Unless the shares are being redeemed in connection with a stockholder’s death, “qualifying disability” (as defined under the share redemption program) or bankruptcy, we may not redeem shares until the stockholder has held his or her shares for one year.
During any calendar year, we will not redeem in excess of 5% of the weighted-average number of shares outstanding during the prior calendar year.
The cash available for redemption is limited to the proceeds from the sale of shares pursuant to our distribution reinvestment plan.
We have no obligation to redeem shares if the redemption would violate the restrictions on distributions under Maryland law, which prohibits distributions that would cause a corporation to fail to meet statutory tests of solvency.

For the six months ended June 30, 2024 we received redemption requests totaling approximately $1.2 million. Approximately 0.8 million was fulfilled during the six months ended June 30, 2024 and the remaining approximately $0.4 million was included in accounts payable and accrued liabilities as of June 30, 2024, and fulfilled in July 2024. For the six months ended June 30, 2023 we received redemption requests totaling approximately $0.2 million.

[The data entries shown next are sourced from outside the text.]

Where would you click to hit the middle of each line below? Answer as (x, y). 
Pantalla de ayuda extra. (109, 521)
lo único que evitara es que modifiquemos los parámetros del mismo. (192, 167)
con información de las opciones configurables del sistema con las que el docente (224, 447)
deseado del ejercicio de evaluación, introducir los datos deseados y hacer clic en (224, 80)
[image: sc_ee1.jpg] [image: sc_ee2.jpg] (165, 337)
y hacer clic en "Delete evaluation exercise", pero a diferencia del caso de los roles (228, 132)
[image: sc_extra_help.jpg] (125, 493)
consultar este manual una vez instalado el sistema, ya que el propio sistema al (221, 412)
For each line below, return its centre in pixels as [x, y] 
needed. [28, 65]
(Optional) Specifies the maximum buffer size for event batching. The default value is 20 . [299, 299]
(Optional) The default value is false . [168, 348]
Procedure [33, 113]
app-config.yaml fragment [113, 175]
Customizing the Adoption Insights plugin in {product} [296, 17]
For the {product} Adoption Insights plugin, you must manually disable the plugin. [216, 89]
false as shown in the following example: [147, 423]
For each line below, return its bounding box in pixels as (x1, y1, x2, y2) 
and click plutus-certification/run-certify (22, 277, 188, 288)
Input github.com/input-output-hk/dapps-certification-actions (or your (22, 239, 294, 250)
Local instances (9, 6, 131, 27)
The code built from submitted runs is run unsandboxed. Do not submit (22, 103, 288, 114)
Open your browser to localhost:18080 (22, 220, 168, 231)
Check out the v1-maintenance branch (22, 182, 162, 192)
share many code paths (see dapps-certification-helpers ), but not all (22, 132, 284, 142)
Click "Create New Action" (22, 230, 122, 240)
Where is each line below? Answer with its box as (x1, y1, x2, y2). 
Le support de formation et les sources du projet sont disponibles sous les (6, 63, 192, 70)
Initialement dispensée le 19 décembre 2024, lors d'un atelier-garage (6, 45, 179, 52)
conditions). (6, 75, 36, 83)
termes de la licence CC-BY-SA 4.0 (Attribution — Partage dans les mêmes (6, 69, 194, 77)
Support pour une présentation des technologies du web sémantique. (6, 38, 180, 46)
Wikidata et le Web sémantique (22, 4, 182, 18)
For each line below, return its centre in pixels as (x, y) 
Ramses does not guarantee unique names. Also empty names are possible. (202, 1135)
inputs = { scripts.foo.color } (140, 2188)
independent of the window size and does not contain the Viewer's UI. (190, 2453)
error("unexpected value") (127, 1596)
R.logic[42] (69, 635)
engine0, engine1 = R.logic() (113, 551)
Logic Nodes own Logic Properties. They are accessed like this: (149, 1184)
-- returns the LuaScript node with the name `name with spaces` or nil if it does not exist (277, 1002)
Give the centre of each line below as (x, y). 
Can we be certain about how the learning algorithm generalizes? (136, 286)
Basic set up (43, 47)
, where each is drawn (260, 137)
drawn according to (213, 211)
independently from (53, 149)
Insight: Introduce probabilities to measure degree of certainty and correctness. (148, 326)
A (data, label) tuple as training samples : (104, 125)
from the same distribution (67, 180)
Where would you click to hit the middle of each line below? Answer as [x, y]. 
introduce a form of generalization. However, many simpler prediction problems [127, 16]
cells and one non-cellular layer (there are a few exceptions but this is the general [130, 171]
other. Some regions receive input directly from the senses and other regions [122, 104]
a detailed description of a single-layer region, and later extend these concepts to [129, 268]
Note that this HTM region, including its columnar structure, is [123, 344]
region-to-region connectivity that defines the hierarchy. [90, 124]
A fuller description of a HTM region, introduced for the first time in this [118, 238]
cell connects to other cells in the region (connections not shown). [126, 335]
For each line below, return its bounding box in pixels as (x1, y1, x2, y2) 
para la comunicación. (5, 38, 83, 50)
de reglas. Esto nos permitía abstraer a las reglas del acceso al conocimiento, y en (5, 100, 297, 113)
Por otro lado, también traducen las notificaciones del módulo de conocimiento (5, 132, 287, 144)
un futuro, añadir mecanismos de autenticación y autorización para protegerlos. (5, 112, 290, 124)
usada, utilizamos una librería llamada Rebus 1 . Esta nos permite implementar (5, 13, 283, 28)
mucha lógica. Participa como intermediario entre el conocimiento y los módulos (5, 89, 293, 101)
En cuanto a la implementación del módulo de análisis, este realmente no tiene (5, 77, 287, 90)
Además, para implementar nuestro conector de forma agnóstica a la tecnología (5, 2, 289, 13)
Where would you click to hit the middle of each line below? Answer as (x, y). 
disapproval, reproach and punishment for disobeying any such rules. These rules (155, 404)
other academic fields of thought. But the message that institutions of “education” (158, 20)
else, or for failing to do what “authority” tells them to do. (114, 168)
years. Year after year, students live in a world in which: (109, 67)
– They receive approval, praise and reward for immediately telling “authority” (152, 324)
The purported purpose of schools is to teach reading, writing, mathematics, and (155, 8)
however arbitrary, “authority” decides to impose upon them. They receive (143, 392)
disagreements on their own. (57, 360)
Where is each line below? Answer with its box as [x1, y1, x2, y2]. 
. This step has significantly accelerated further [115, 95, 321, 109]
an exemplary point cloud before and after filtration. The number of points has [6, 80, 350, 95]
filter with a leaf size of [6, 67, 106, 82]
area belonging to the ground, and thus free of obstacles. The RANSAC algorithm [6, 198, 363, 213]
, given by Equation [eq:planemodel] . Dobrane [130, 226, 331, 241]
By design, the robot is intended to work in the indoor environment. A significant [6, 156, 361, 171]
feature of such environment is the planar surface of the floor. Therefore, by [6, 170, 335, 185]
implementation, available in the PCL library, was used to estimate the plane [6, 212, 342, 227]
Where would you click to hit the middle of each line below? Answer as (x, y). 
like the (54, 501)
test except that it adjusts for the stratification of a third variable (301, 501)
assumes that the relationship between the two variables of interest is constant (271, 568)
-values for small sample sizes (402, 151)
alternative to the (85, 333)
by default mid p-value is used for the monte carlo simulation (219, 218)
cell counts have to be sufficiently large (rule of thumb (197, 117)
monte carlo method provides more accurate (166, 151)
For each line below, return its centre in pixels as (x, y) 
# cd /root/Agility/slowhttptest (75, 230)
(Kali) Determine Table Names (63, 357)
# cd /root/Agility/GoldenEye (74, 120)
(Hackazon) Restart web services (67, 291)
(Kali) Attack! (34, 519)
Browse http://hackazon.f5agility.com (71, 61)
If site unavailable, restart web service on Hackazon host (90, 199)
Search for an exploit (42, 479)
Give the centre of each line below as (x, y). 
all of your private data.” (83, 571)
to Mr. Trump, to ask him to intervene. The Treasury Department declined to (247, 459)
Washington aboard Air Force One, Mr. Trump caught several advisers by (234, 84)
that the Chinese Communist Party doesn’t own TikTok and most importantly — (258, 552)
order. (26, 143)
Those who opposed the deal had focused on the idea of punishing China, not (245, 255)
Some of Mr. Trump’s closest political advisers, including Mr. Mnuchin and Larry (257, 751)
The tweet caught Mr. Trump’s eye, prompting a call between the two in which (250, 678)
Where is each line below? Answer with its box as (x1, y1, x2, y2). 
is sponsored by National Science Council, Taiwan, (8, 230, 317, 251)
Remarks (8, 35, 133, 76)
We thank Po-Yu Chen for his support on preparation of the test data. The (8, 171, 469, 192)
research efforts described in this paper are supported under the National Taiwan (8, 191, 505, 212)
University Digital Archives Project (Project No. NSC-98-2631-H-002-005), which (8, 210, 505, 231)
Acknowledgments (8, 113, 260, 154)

Approximately $0.2 million was included in accounts payable and accrued liabilities as of June 30, 2023, and fulfilled in July 2023.

Operating Partnership Redemption Rights

The limited partners of our Operating Partnership have the right to cause our Operating Partnership to redeem their limited partnership units for cash equal to the value of an equivalent number of our shares, or, at our option, we may purchase their limited partnership units by issuing one share of our common stock for each limited partnership unit redeemed. These rights may not be exercised under certain circumstances that could cause us to lose our REIT election. Furthermore, limited partners may exercise their redemption rights only after their limited partnership units have been outstanding for one year. SSA and SmartStop OP are prohibited from exchanging or otherwise transferring units representing $202,000 of the initial investments in our Operating Partnership so long as our Advisor is acting as our Advisor pursuant to our Advisory Agreement.

Other Contingencies

From time to time, we are party to legal proceedings that arise in the ordinary course of our business. We are not aware of any legal proceedings of which the outcome is reasonably likely to have a material adverse effect on our results of operations or financial condition, nor are we aware of any such legal proceedings contemplated by governmental authorities.